悠木: そうなんです。生き物はコントロールできないし、こちらの行動が迷惑になったりする。影響し合えることは生き物の良さでもあるんですけど、時に不安にもなる。でも、推し活ってその“3つの依存軸”を別の形で満たせるんですよ。3つのコンテンツ、もしくはそのうち1つが推し活、とかでもいい。本気で推せるものがあると、自分のメンタルを安定させられる。だから私は推し活が流行ってると思うんです。

――今の世の中にマッチしているのかもしれませんね。

悠木: ぬいぐるみって、一緒にいてくれるし、触れることもできる。でも生きてないから、相手に迷惑をかけない安心感もある。そのバランスが、たぶん心を支えてくれるんです。

――確かに、ぬい活って“さりげない推し活”にもなりますよね。

悠木: そうなんですよ。たとえば動物を推してたとしても、本物の動物を外に連れ歩くのは場所や天気なんかを慎重に選ばないといけない。動物ちゃんファーストが求められます。でもぬいなら自分の都合に付き合わせても、ストレスかけちゃったりしないから、安心かなって。

――そう考えるとぬいはストレスフリーですね。

悠木:最近は動物系コンテンツも多くて、私も大好きなんですけど。「その飼い方はどうなの?」みたいな議論も起こりやすいですよね。生き物だからこその繊細さがある。そこも良さなんだけど。でもぬいぐるみなら、誰にも迷惑をかけずに“かわいい”を共有できる。

――誰も傷つけない推し活。

悠木:そう。私も昔、飼い猫の写真をSNSに投稿したときに、なんてことない写真だったんですが、やはり生き物にかけるべきでない言葉をかけられたりもして。だけど、ぬいぐるみなら平和に楽しめるし、見た人も優しい気持ちになれる。

――実際“ぬい撮り”をするときに何か気をつけていることはありますか?

悠木:あります。人の流れがある場所では出さない、フラッシュは使わない、撮影は短時間で終わらせる、映り込みなどに注意するなど、周囲に迷惑をかけないことが大切です。マナーの問題もありますが、そうした方が“風景の一部”として馴染ませられて可愛い写真も撮れますし。

――本当に“さりげない推し活”そのものですね。

悠木: そうですね。

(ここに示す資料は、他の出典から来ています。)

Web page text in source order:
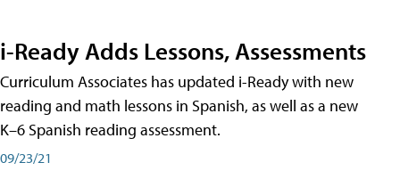
i-Ready Adds Lessons, Assessments
Curriculum Associates has updated i-Ready with new
reading and math lessons in Spanish, as well as a new
K–6 Spanish reading assessment.
09/23/21
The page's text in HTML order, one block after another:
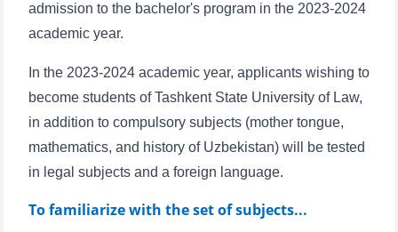
admission to the bachelor's program in the 2023-2024
academic year.
In the 2023-2024 academic year, applicants wishing to
become students of Tashkent State University of Law,
in addition to compulsory subjects (mother tongue,
mathematics, and history of Uzbekistan) will be tested
in legal subjects and a foreign language.
To familiarize with the set of subjects...
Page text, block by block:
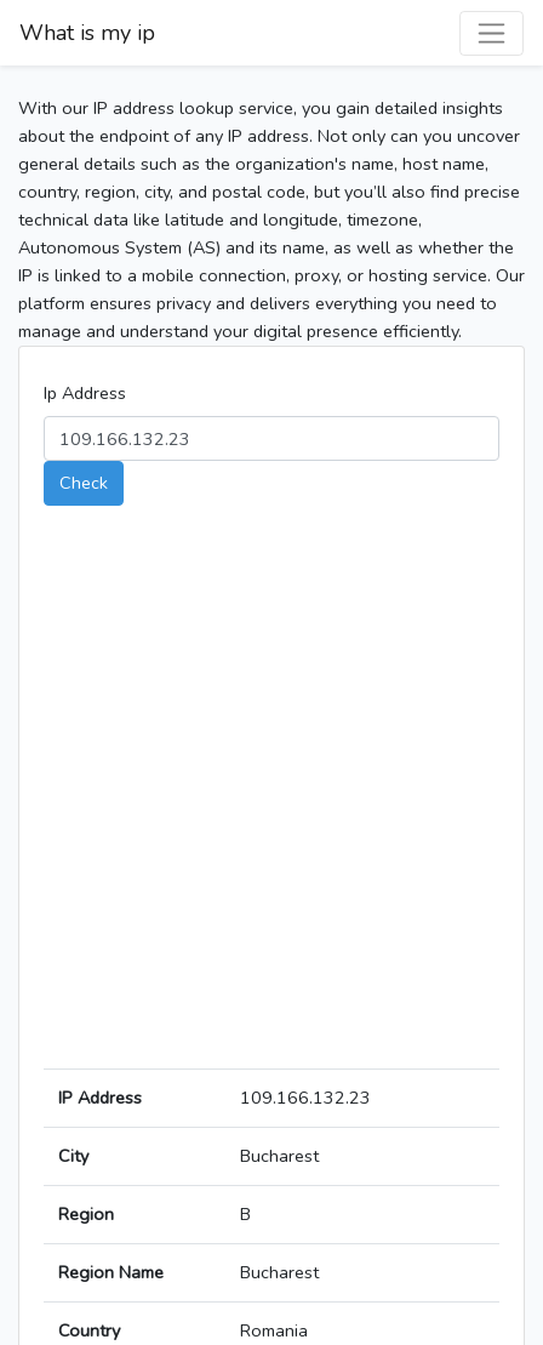
What is my ip
With our IP address lookup service, you gain detailed insights
about the endpoint of any IP address. Not only can you uncover
general details such as the organization's name, host name,
country, region, city, and postal code, but you’ll also find precise
technical data like latitude and longitude, timezone,
Autonomous System (AS) and its name, as well as whether the
IP is linked to a mobile connection, proxy, or hosting service. Our
platform ensures privacy and delivers everything you need to
manage and understand your digital presence efficiently.
Ip Address
Check
IP Address 109.166.132.23
City Bucharest
Region B
Region Name Bucharest
Country Romania

自分で「かわいいな」って思える写真が撮れたら、それで十分。それを誰かに共感してもらえたら、ラッキー!くらいの気持ちです。

――ぬいのメンテナンスや、持ち運びの工夫もされていますか?

悠木:はい。お出かけ前にブラッシングしてホコリを取ったり、持ち運び用のクリアケースにクッション材を入れたりしてます。そうするとカバンの中で形が崩れないんです。

――外でぬい撮りしていて「悠木碧さんだ!」 とバレたことはありますか?

悠木: 一度もないです(笑)。ぬいをちょこんと置いてサッと撮るだけですし。街中って、意外と誰も見てないですよ。みんな自分の世界に集中してるから、こっそり撮ってても全然気づかれません。もしかしたら、あたたかく見守ってくれてるのかもしれませんが。

――ぬい活を通して、何か自分自身の変化はありましたか?

悠木:前は仕事以外の時間を“休むため”に使ってたんですけど、今はぬい活が“エネルギーをチャージする時間”になりました。「この子とどこへ行こうかな」って考えるのがすごく楽しいです。

――人生の楽しみ方がひとつプラスされた感じですね。

悠木: そうかもしれません。少し疲れた時にノエちゃんを撮ったりすると、「でもノエも一緒にいてくれるしな」って思えて癒されます(笑)。

――最後に、ぬい活をしてみたいけど一歩踏み出せていない人へ、メッセージをお願いします。

悠木: まずは気軽に始めてみてください。スマホひとつで十分です。大事なのは“自分がかわいいと思う瞬間”を撮ることだと思います。自分のペースで、誰かと比べずに楽しめるのがぬい活のいいところ。小さい頃の自分がぬいを大事にしてた気持ちを思い出して、もう一度あの時間を味わう。そんな風に楽しんでもらえたら嬉しいです。